There’s an interesting article by Joel Katzav looking at climate model testing from a sort of Poppery “severe-testy” point of view. It’s here in EOS. It pops up from time to time in various places.

The interest, at least for me, derives from its being almost completely at odds with how I understood the relationship between Popper’s idea of severe tests and Bayesian reasoning. As I understood it, a severe test is one that distinguishes a particular hypothesis or theory from all the alternative hypotheses. This would be something that the candidate theory predicts will happen, but the incumbent alternative(s) absolutely forbids.

To get Bayesian for a moment. If you have an existing theory H1 and a new theory to severely test Hz, the you want to look for a phenomenon, G, such that

P(G|H1) = 0


P(G|Hz) = 1

You can see why by thinking about what the prior probability of Hz is and what you have to do to generate any belief in it.
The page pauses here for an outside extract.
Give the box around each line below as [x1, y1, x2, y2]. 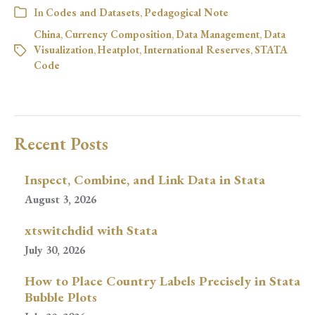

My understanding of Popper is that he argued more or less (though not in those exact terms) that the prior probability of any particular new hypothesis is infinitesimal, if not actually zero. Therefore, for the posterior probability given by:

P(Hz|G) = P(G|Hz)P(Hz) / ( P(G|Hz)P(Hz) + P(G|H1)P(H1) )

to be anything other than infinitesimal, the conditional probabilities of G have to be as given above. Most crucially, P(G|H1) has to be zero. It’s a bootstrap process whereby new hypotheses have to pull themselves out of the void by grabbing onto the bootstraps of other hypotheses and tugging wildly, or something: it’s a messy process.

The Bayesian approach as I’ve outlined it above is, to my mind, very close to how I’d understood severe tests to work.

I think Katzav has confused the probability of the observed consequences (a particular change in ocean heat content say) of a given climate sensitivity (P(data|F) as he calls it) and the probability of a given value of the sensitivity itself, P(F). To put it another way, it confuses the probability of the observed consequence of a hypothesis and the probability of the hypothesis itself. He claims that a severe test is one in which P(F) is small, but actually it’s one in which P(data|F) is small for all values of F except the one being tested.

A second confusion seems to be the interpretation of P(data) which he states “cannot … be an indicator of the severity with which data test different estimates of F” because it is constant. The point of severe tests is that the component of P(data) is zero, or very, very small, “in light of background knowledge” i.e. for all currently-favoured hypotheses excluding the one that is being severely tested.

A third difficulty with the argument is that the example given doesn’t even constitute a severe test if one dumps Bayesian reasoning altogether. Values of sensitivity inhabit a continuum, with nearby values being indistinguishable by reason of having very similar observational consequences. By choosing paleodata, the problem would be further exacerbated because the uncertainty in the observed values are typically large, increasing the overlap. A wide range of climate sensitivities are consistent with a given measured isotope ratio (to pick an example out of a hat) therefore the observed value cannot decide between different sensitivities outright, only change the weight we should give to each one.

The power of the Bayesian approach is that it deals with this situation AND it deals with the classic “severe” test. It provides a consistent approach across a range of different types of evidence.